If objects are missing GUIDs, the DSTrace may show -603 errors during the backlinker process for said objects. In this situation, the visibility list might be inaccurate but not necessarily corrupt, because the data being used varies depending on which replica is queried.

Checking trustees consists of using tools to compare GUIDs cached in NSS structures to eDirectory, it is therefore vital that you ensure that there are no synchronization issues within your tree before you begin - if you don't you have already lost the battle before you begin as we will be checking something that maybe corrupt against something that maybe inconsistent.

You also need to consider that in NSS we pull and store DS GUID information and cache some of this information (such as GUID to EID conversion information) - this information is refreshed every 25 hours by default and is adjustable by the NSS parameter ‘IDResetCacheInterval'. You will therefore need to run the NSS commandline of ‘NSS /ResetIDCache' - doing this when we know DS is in sync will ensure that we don't get any unpleasant surprises the next time NSS refreshes its cache (e.g. what you thought you had fixed is once again broken).

Most of these synchronization issues arise in networks with old code or mixed rings. To minimize problems, make sure you use the latest code for the version of DS.NLM you are running, and avoid mixing NetWare 4.x servers in the same replica ring as NetWare 5.x and 6.x servers.

A Word About Mixed Rings

The term "mixed ring" refers to a situation where both DS 6/7 and DS 8+ servers hold a real replica in the same ring where a NetWare 6 server exists. Read/Write, Read Only, and Master replica types are considered real because they contain complete object data. By contrast, Subordinate Reference replicas only contain partial object data.

Mixed rings are somewhat of a paradox. Although NetWare 6 allows the use of mixed rings, it is not recommended except under very limited situations. Several issues are exacerbated by the introduction of NetWare 6 into a different type of ring. For example, problems arise when you have a pure NetWare 4.x replica ring and you upgrade to or introduce a NetWare 6 server that does not hold a real replica. NetWare 4.x will not place a GUID on objects; NetWare 5.x and 6.x will only do so for real objects because the creation of this attribute on external references are not supported in versions of DS before 7.60. In this situation, it is possible for objects to be created that do not have a GUID.

The safest approach is to ensure that the server holds real replicas of any object that has a trustee to the filesystem, however this is not always possible.

Fixing GUID-Related Issues

Duplicate GUIDs.  If you have duplicate GUIDs, the easiest solution is to delete one of the objects that has the duplicate. This is usually due to old code, so make sure you upgrade your DS.NLM version; otherwise, the problem could occur again.

Disparate GUIDs.  If you see different GUIDs for the same object on different replicas, use iMonitor or DSBrowse with the -a option to resend the object from the good replica (see Figure 4).

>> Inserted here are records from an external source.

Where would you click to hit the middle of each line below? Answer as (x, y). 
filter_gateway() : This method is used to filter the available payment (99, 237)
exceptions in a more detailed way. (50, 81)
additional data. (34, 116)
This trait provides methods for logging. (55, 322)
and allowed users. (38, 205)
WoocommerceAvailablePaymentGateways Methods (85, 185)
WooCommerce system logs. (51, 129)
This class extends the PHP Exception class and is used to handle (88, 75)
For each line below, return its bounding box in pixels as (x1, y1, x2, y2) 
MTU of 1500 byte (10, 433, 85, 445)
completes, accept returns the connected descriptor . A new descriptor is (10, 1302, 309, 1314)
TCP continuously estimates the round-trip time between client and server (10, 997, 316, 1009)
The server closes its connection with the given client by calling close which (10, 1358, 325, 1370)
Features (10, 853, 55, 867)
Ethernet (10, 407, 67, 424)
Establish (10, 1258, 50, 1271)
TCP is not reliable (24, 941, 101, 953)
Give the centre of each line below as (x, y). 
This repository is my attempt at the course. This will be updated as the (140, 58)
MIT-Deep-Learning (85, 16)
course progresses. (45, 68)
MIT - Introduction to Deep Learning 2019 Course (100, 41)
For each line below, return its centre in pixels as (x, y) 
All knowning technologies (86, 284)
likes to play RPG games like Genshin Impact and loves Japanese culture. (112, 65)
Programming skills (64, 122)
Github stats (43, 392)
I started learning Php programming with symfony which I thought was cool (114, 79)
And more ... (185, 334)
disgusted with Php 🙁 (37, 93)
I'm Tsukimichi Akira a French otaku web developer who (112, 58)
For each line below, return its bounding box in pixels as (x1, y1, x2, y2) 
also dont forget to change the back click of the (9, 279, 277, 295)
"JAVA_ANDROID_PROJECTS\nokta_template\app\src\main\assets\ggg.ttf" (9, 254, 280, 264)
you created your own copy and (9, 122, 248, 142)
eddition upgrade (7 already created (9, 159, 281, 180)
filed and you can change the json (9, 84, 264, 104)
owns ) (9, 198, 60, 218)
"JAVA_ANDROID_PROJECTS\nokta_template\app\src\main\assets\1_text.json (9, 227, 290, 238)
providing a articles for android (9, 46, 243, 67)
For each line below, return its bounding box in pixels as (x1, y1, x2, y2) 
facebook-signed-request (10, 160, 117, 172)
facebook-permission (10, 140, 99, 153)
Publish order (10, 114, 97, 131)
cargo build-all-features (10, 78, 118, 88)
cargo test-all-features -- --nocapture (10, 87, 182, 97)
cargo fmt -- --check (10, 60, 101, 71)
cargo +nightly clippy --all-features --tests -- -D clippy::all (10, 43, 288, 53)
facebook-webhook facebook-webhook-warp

Figure 4: You can resend information about a selected object using DSBrowse loaded with the -a option.

Missing GUIDs.  If you are missing the GUID on an object in every replica, first ensure that the replica ring is not comprised only of NetWare 4.x servers and external reference NetWare 6.x servers. Then recreate the object.

If you find that you can't delete an object when trying to fix a GUID issue, contact Novell Technical Services for assistance in manually synchronizing the GUIDs. For additional information on GUID issues see TID # 1007892 at:

Troubleshooting Trustee Corruption

You might have an issue with explicit trustee assignments if any of the following apply to you:

  • You've rebuilt the visibility list and you still think it's incorrect (although no longer corrupt).

  • You are seeing inconsistent or missing trustees.

  • You've looked at your trustee list using a tool like TRUSTBAR.NLM and the list is not what you believe it should be.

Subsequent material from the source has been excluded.